The Lilly Belle, as seen in the main galleries at The Walt Disney Family Museum.
The Walt Disney Family Museum is pleased to present All Aboard: A Celebration of Walt’s Trains, on view from November 13, 2014 through February 9, 2015. This comprehensive exhibition explores the influence that railroading had on Walt Disney’s life and work. It also tells the story of how his railroading legacy lives on to this day in Disney films and theme parks around the world. Including more than 200 artifacts, firsthand accounts, archival videos, images of Walt and his trains, and actual model trains running throughout the show, All Aboard highlights how Walt’s passion for trains developed long before manifesting itself in Disney short cartoons, feature films, and in Walt’s personal life at home.
Guest curator Michael Campbell, president of the Carolwood Pacific Historical Society, constructed the exhibition to reflect Walt’s railroad journey as told through multiple chapters: Lighting the Fire, Building Steam, Gaining Speed, Full Throttle, Switching Tracks, Branching Out, A Grand Circle Tour Around The World, and Coming Full Circle. The exhibition’s conclusion reminds us that, even over a century later, Walt’s railroading influence remains as a vibrant and relevant force.
In the early 1900s, trains weren’t just a means of transportation; they were a lifeline and critical to the development of the United States. Walt’s father Elias, along with his Uncle Mike, worked on the railroad. This instigated Walt’s fascination of railroading. One of Walt’s earliest jobs was as a news butcher for a few months in 1916, selling magazines and snacks on the Missouri Pacific, Kansas City Southern, and the Missouri-Kansas-Texas railroads. About this experience, Walt said: “My railroad career was brief, exciting, and unprofitable.” Little did he know that a number of his later successes would involve railroading, in both his personal and professional lives.

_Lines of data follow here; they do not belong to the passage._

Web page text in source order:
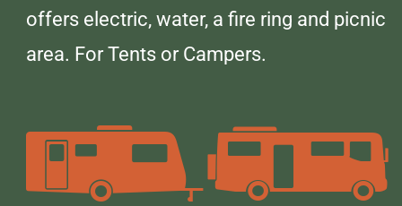
offers electric, water, a fire ring and picnic
area. For Tents or Campers.
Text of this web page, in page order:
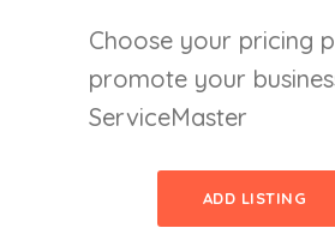
Choose your pricing
promote your
ServiceMaster
ADD LISTING
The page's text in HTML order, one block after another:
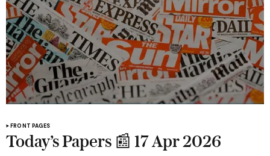
FRONT PAGES
Today’s Papers 📰 17 Apr 2026
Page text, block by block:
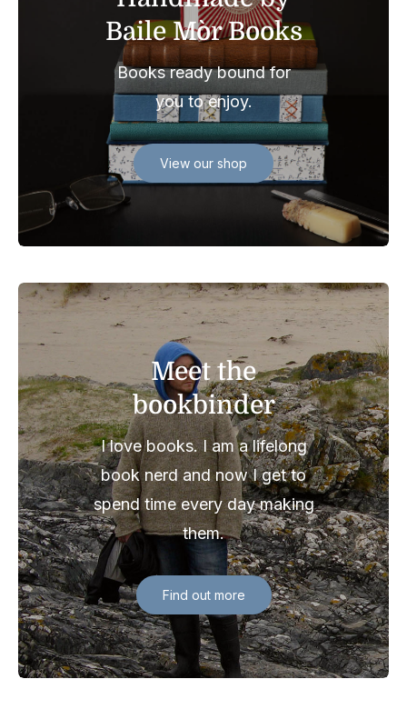
Baile Mòr Books
Books ready bound for
you to enjoy.
View our shop
Meet the
bookbinder
I love books. I am a lifelong
book nerd and now I get to
spend time every day making
them.
Find out more
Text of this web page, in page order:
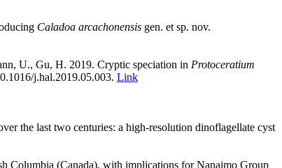
Caladoa arcachonensis gen. et sp. nov.
U., Gu, H. 2019. Cryptic speciation in Protoceratium
j.hal.2019.05.003. Link
the last two centuries: a high-resolution dinoflagellate cyst
Columbia (Canada), with implications for Nanaimo Group
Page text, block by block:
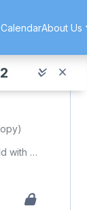
CalendarAbout Us
Side Effects of and Compliance with Malaria Prophylaxis in Children
Topic: Nursing Care of Child with Communicable Diseases (Part 2)
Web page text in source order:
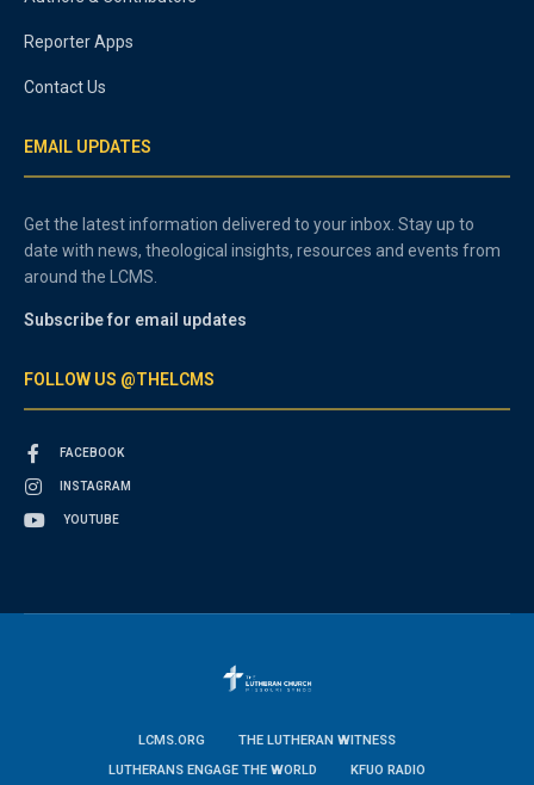
Reporter Apps
Contact Us
EMAIL UPDATES
Get the latest information delivered to your inbox. Stay up to
date with news, theological insights, resources and events from
around the LCMS.
Subscribe for email updates
FOLLOW US @THELCMS
FACEBOOK
INSTAGRAM
YOUTUBE
LCMS.ORG
THE LUTHERAN WITNESS
LUTHERANS ENGAGE THE WORLD
KFUO RADIO
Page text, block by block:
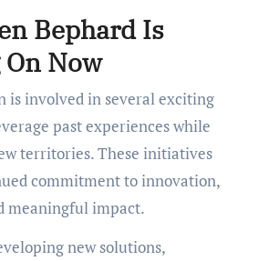
Bephard Is
Now
is involved in several exciting
past experiences while
territories. These initiatives
commitment to innovation,
meaningful impact.
new solutions,
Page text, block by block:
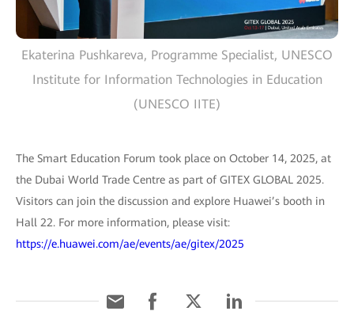
Ekaterina Pushkareva, Programme Specialist, UNESCO
Institute for Information Technologies in Education
(UNESCO IITE)
The Smart Education Forum took place on October 14, 2025, at
the Dubai World Trade Centre as part of GITEX GLOBAL 2025.
Visitors can join the discussion and explore Huawei’s booth in
Hall 22. For more information, please visit:
https://e.huawei.com/ae/events/ae/gitex/2025
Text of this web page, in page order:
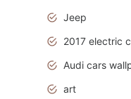
Jeep
art
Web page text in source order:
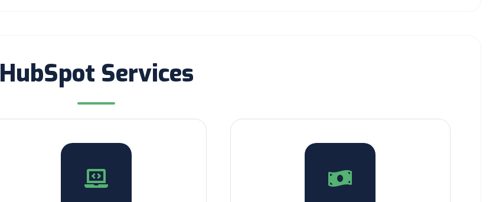
HubSpot Services
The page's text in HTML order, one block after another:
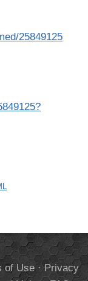
25849125
of Use·Privacy
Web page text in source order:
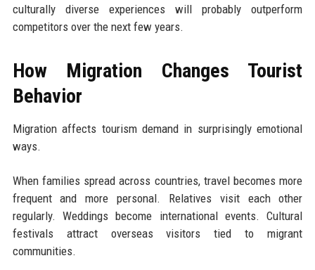
culturally diverse experiences will probably outperform
competitors over the next few years.
How Migration Changes Tourist
Behavior
Migration affects tourism demand in surprisingly emotional
ways.
When families spread across countries, travel becomes more
frequent and more personal. Relatives visit each other
regularly. Weddings become international events. Cultural
festivals attract overseas visitors tied to migrant
communities.
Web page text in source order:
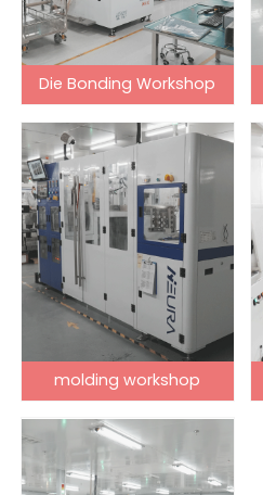
Die Bonding Workshop
molding workshop
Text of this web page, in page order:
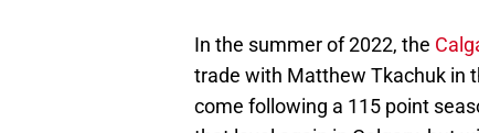
In the summer of 2022, the
trade with Matthew Tkachuk in
come following a 115 point
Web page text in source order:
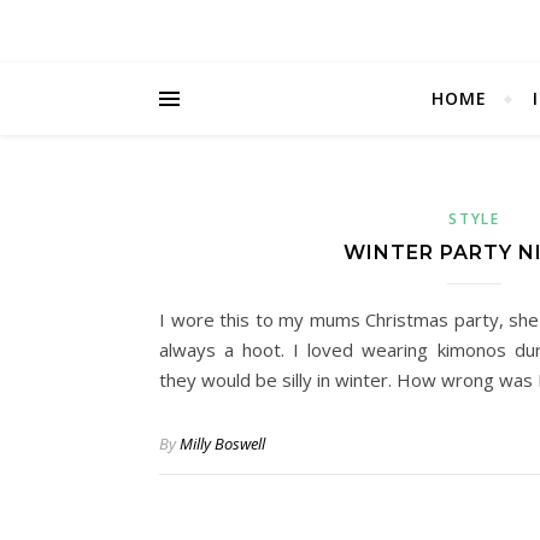
HOME
STYLE
WINTER PARTY
I wore this to my mums Christmas party,
always a hoot. I loved wearing kimonos
they would be silly in winter. How wrong
ByMilly Boswell
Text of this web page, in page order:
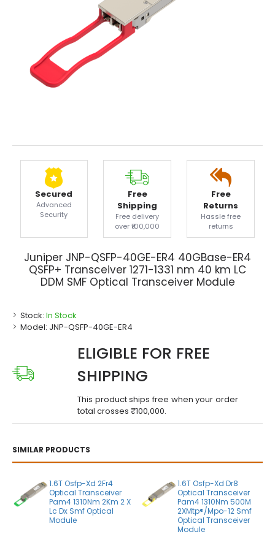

During a cross-country rail trip to New York in early 1928, Walt not only lost his cartoon star Oswald the Lucky Rabbit, but also half of his animation staff to his film distributor. Before boarding the return train to California, Walt sent his brother Roy a telegram: “Don’t worry, everything OK.” On the train home, Walt contemplated a new character—a mouse, which he named Mortimer. His wife Lillian had a different idea, and, with their collaboration on a name, Mickey Mouse was born.
After Mickey’s debut in Steamboat Willie on November 18, 1928, he would star with a train in the 1929 short Mickey’s Choo-Choo. Trains would also make appearances in future Disney shorts and films, either as plot devices or as characters of their own—with The Brave Engineer (1950) and Casey Jr. from the 1941 classic Dumbo. In the move to live-action films, it was inevitable that the Studios began featuring more trains, including the ones seen in So Dear to My Heart and The Great Locomotive Chase. Around this time, Walt also fulfilled a long-time desire: He bought and built a tabletop model train layout in his office suite, running it whenever he had a spare moment. He enjoyed showing it off to visitors, including some of his own animators who were train buffs themselves.
In July of 1948, Walt boarded a train to attend the Chicago Railroad Fair. In addition to being invited to participate in the “Wheels-a-Rolling” pageant—where classic trains paraded by—Walt was deeply moved by the recreation of the funeral train for the president he most admired: Abraham Lincoln. Also, after visiting the Henry Ford Museum in Dearborn, Michigan on his way back to California, Walt was impressed and inspired by the attractions of this park, which included a 4-4-0 locomotive that pulled guests around the estate. When he returned home, Walt constructed his own steam engine—a 1/8th scale model, that he named the Lilly Belle in honor of his wife Lillian. This train circled on a half-mile track, looping around his home in Holmby Hills. Also at this time, he began documenting ideas for a “Mickey Mouse Park,” a family park he would build that would include a railroad station.
Walt was undeniably a great storyteller. So it came as no surprise when he used railroading as a tool to fully immerse his audience in stories planted throughout his Magic Kingdom: Disneyland. In all of the Park’s lands, locomotives served a greater purpose than just transportation. They were also essential elements to the story, responsible for helping guests imagine themselves part of an American train voyage at the turn of the 20th Century.
The journey of this exhibition doesn’t start and end with just Walt, though. All Aboard also explores the interest and passion for railroading of Walt’s friends and staff, including two of Walt’s “Nine Old Men,” animators Ward Kimball and Ollie Johnston. Notably, Kimball was the first private owner of a full-sized steam locomotive, and Johnston’s railroading hobby was latent until he stumbled upon the miniature train Walt was building in his office. Showcased alongside the animators are WED Enterprises’ Imagineers—”Imagination Engineers”—Roger Broggie and Bob Gurr, whose creative locomotives helped Walt transport his guests throughout Disneyland, and later, the Magic Kingdom Park in the Walt Disney World Resort.
Finally, All Aboard will reveal how Walt’s railroad legacy continues today. Guests will learn how Disney theme parks and films continue to honor trains and railroading, from recent creations to those that have yet to be imagined.